I commented that line 16 in audit.rules, and it moved the error to line 17, so 
I commented that one too.

Step & repeat until there is only one active line in the file, line 15.
--------------
# This file contains the auditctl rules that are loaded
# whenever the audit daemon is started via the initscripts.
# The rules are simply the parameters that would be passed
# to auditctl.

# First rule - delete all
-D

# Increase the buffers to survive stress events.
# Make this bigger for busy systems
-b 320

# Feel free to add below this line.

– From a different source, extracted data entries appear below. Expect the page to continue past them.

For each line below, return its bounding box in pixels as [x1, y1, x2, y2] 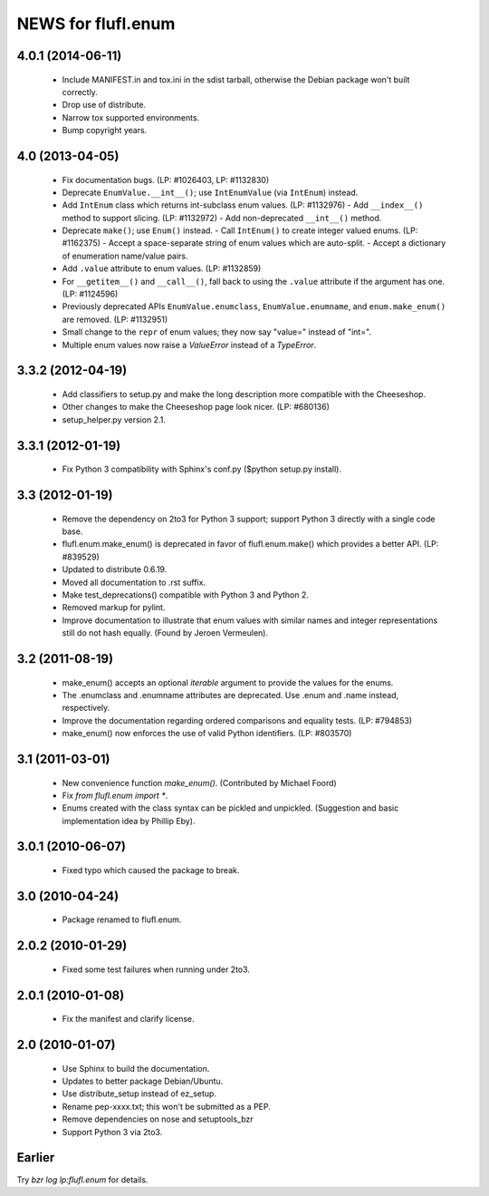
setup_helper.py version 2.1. [62, 413, 167, 425]
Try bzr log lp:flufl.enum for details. [16, 1174, 149, 1185]
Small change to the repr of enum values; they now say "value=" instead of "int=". [62, 326, 371, 337]
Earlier [16, 1150, 55, 1165]
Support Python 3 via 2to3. [62, 1126, 163, 1137]
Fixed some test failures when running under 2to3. [62, 964, 251, 975]
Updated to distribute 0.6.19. [62, 564, 168, 575]
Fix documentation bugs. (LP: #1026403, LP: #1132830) [62, 174, 270, 185]
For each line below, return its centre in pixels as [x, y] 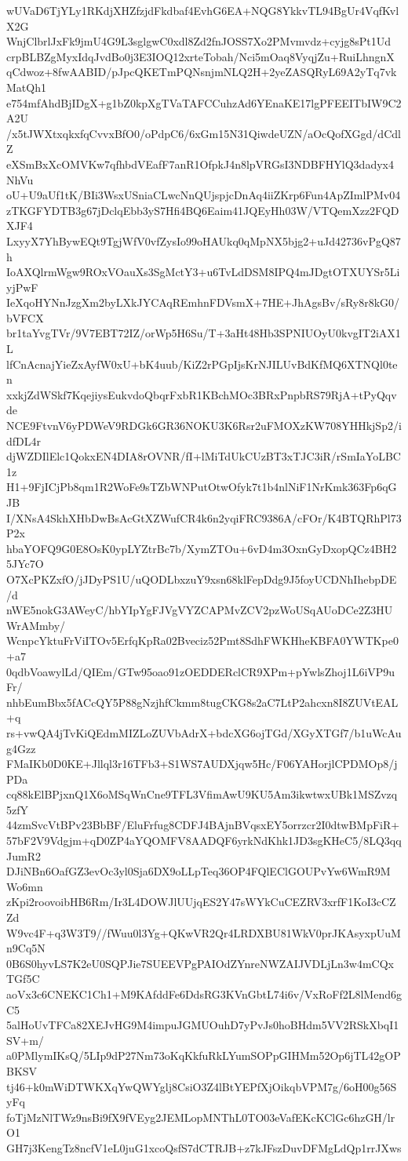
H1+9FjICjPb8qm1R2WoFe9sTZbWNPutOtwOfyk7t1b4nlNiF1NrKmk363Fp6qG [202, 487]
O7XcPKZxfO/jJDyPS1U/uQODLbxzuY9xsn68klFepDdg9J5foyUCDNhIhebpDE [202, 579]
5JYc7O [25, 564]
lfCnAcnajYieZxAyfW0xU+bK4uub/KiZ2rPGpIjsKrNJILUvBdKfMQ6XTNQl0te [202, 364]
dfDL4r [24, 440]
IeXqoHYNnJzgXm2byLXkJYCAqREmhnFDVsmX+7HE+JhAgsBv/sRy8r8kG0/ [203, 302]
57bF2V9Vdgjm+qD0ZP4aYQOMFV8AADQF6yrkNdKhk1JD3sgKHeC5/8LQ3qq [204, 841]
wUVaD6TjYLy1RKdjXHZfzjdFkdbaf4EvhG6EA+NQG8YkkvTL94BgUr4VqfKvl [203, 10]

See auditctl man page

-a exit,always -S chroot
#-a exit,always -S chdir -F obj_type=dhclient_t
#-a exit,always -S chdir -F obj_type=sendmail_t
#-a exit,always -S chdir -F obj_type=mcstransd_t
#-a exit,always -S chdir -F obj_type=sshd_t
#-a exit,always -S chdir -F obj_type=ntpd_t
#-a exit,always -S chdir -F obj_type=samba_t
#-a exit,always -S chdir -F obj_type=named_t
#-a exit,always -S chdir -F obj_type=klogd_t
#-a exit,always -S chdir -F obj_type=crond_t
#-a exit,always -S chdir -F obj_type=httpd_t
#-a exit,always -S chdir -F obj_type=auditd_t
#-a exit,always -S chdir -F obj_type=portmap_t
#-a exit,always -S chdir -F obj_type=syslogd_t
-----------
Now it seems to me that those rules were there for a reason, and to have to 
comment all but the first one out to get rid of the error:
---------
[root@coyote audit]# service auditd restart
Stopping auditd:                                           [  OK  ]
Starting auditd:                                           [  OK  ]
Error sending add rule data request (Unknown error 524)
There was an error in line 27 of /etc/audit/audit.rules
[root@coyote audit]# vim audit.rules
[root@coyote audit]# service auditd restart
Stopping auditd:                                           [  OK  ]
Starting auditd:                                           [  OK  ]
----------
isn't the real problem, so what do the experts here think?

SELinux is running in permissive mode, and seems to be logging res=success for 
everything so far, so it may be possible to set it to targeted.  I figured if 
I tried it on a known, fully working system, that would be a hell of a lot 
more accurate test than trying to make it work on a fresh install, which 
forced me to disable it months ago.

Would it have logged res=denied for anything if set to permissive?

-- 
Cheers, Gene
"There are four boxes to be used in defense of liberty:
 soap, ballot, jury, and ammo. Please use in that order."
-Ed Howdershelt (Author)
A Vulcan can no sooner be disloyal than he can exist without breathing.